--- DATA SHOWN ---
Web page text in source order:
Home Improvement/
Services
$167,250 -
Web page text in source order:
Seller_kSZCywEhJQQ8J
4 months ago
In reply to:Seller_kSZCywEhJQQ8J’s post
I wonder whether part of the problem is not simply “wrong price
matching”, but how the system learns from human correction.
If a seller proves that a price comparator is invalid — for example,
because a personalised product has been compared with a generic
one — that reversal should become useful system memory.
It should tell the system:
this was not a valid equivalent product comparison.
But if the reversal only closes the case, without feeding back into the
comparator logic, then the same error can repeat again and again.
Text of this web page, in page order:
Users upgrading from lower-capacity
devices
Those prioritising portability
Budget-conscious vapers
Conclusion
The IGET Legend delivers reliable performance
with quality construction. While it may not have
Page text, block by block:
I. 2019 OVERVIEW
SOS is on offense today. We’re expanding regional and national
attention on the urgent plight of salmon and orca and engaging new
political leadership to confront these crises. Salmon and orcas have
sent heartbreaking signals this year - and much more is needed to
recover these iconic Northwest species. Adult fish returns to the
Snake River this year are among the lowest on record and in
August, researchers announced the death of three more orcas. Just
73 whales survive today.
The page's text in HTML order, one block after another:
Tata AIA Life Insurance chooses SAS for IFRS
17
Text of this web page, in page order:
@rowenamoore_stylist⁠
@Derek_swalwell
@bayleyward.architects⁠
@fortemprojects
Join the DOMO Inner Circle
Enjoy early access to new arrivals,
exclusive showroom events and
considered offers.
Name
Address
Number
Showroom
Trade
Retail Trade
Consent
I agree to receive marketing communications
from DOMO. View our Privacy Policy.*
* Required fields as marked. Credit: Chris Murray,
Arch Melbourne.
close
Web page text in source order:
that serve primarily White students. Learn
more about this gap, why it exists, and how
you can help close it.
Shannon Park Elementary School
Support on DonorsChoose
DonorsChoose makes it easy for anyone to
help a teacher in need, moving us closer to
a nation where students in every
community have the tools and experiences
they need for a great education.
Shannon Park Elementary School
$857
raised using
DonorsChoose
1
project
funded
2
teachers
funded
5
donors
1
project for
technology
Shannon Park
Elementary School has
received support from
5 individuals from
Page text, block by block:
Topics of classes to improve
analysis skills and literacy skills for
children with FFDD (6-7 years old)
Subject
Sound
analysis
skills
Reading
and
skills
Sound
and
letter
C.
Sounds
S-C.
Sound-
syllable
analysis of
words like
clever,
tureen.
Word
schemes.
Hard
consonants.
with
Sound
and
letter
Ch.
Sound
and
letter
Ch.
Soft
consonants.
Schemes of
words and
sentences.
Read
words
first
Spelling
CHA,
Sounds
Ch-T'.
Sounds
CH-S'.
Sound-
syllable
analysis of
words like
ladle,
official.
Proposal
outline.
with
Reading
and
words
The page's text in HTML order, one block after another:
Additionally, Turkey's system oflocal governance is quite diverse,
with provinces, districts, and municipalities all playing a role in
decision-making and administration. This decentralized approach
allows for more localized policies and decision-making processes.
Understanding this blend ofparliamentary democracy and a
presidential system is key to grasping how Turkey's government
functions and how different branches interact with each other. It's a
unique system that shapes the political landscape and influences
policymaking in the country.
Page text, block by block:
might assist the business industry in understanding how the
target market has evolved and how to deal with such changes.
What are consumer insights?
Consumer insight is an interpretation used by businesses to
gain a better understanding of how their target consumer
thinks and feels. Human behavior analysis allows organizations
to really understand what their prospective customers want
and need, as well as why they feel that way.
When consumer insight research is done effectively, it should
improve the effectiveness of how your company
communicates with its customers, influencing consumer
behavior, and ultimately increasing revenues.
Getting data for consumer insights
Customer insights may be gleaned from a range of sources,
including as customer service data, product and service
---
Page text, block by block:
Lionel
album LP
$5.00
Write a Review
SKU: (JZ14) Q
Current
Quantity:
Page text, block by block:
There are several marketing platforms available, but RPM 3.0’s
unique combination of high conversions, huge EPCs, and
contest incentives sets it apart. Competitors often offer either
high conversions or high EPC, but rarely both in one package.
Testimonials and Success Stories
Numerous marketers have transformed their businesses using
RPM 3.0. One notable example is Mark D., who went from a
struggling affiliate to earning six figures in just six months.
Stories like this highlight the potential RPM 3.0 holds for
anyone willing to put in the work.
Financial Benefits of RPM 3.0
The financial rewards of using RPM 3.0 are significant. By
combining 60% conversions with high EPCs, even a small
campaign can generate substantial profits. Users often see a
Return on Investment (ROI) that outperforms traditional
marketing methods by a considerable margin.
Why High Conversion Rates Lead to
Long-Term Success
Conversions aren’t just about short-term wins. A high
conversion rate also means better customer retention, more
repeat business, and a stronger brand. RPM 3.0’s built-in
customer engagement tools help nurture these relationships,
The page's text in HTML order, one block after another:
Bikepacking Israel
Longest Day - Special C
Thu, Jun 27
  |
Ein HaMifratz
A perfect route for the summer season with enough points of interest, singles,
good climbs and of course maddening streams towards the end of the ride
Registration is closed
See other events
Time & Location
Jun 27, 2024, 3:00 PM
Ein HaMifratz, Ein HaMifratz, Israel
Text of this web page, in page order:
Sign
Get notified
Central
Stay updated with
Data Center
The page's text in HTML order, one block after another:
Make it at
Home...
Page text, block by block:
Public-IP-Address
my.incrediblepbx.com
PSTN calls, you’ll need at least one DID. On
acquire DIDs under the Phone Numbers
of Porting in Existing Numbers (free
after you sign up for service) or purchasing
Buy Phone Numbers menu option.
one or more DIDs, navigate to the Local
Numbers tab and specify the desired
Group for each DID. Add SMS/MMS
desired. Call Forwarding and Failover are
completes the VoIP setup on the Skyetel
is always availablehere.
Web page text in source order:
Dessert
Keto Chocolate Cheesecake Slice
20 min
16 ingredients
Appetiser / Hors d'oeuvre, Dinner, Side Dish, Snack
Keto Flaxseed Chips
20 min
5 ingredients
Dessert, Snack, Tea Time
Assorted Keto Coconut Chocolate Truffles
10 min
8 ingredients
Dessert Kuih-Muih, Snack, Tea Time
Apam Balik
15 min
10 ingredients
==
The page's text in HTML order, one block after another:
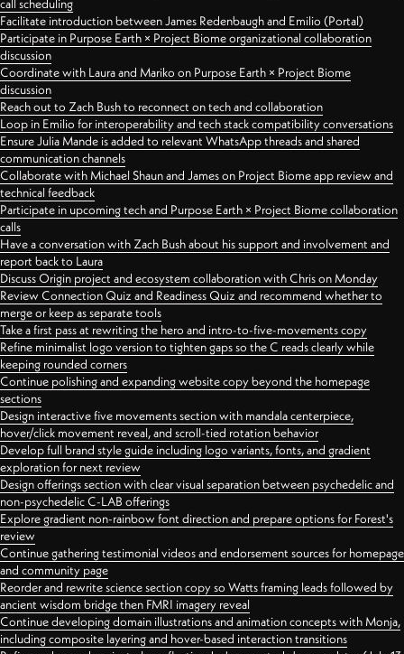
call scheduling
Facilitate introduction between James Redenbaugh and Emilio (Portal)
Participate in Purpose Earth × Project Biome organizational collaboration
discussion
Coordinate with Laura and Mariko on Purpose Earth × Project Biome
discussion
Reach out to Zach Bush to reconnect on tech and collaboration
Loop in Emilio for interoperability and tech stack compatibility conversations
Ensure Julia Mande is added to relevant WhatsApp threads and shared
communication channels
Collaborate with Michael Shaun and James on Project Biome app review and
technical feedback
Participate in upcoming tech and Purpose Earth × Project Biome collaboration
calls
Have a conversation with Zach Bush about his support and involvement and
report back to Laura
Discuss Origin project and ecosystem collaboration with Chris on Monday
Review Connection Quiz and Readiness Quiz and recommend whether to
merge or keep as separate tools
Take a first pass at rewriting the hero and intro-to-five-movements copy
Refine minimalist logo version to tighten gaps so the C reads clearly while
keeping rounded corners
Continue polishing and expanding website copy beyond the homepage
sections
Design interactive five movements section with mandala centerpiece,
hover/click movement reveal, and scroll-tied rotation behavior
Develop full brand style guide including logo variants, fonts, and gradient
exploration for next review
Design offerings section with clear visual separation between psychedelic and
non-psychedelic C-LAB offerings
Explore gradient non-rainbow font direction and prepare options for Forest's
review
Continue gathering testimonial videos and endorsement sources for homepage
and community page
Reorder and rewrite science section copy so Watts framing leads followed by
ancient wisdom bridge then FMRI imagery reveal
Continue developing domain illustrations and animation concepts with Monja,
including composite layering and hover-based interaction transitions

--- WHAT IS BEING ASKED ---
Taking the entries above, restate exactly those lines that fall between the line with "Conversions aren’t just" and the line with "10 ingredients", keeping both of those lines too.

--- RESPONSE BOX ---
Conversions aren’t just about short-term wins. A high
conversion rate also means better customer retention, more
repeat business, and a stronger brand. RPM 3.0’s built-in
customer engagement tools help nurture these relationships,
The page's text in HTML order, one block after another:
Bikepacking Israel
Longest Day - Special C
Thu, Jun 27
  |
Ein HaMifratz
A perfect route for the summer season with enough points of interest, singles,
good climbs and of course maddening streams towards the end of the ride
Registration is closed
See other events
Time & Location
Jun 27, 2024, 3:00 PM
Ein HaMifratz, Ein HaMifratz, Israel
Text of this web page, in page order:
Sign
Get notified
Central
Stay updated with
Data Center
The page's text in HTML order, one block after another:
Make it at
Home...
Page text, block by block:
Public-IP-Address
my.incrediblepbx.com
PSTN calls, you’ll need at least one DID. On
acquire DIDs under the Phone Numbers
of Porting in Existing Numbers (free
after you sign up for service) or purchasing
Buy Phone Numbers menu option.
one or more DIDs, navigate to the Local
Numbers tab and specify the desired
Group for each DID. Add SMS/MMS
desired. Call Forwarding and Failover are
completes the VoIP setup on the Skyetel
is always availablehere.
Web page text in source order:
Dessert
Keto Chocolate Cheesecake Slice
20 min
16 ingredients
Appetiser / Hors d'oeuvre, Dinner, Side Dish, Snack
Keto Flaxseed Chips
20 min
5 ingredients
Dessert, Snack, Tea Time
Assorted Keto Coconut Chocolate Truffles
10 min
8 ingredients
Dessert Kuih-Muih, Snack, Tea Time
Apam Balik
15 min
10 ingredients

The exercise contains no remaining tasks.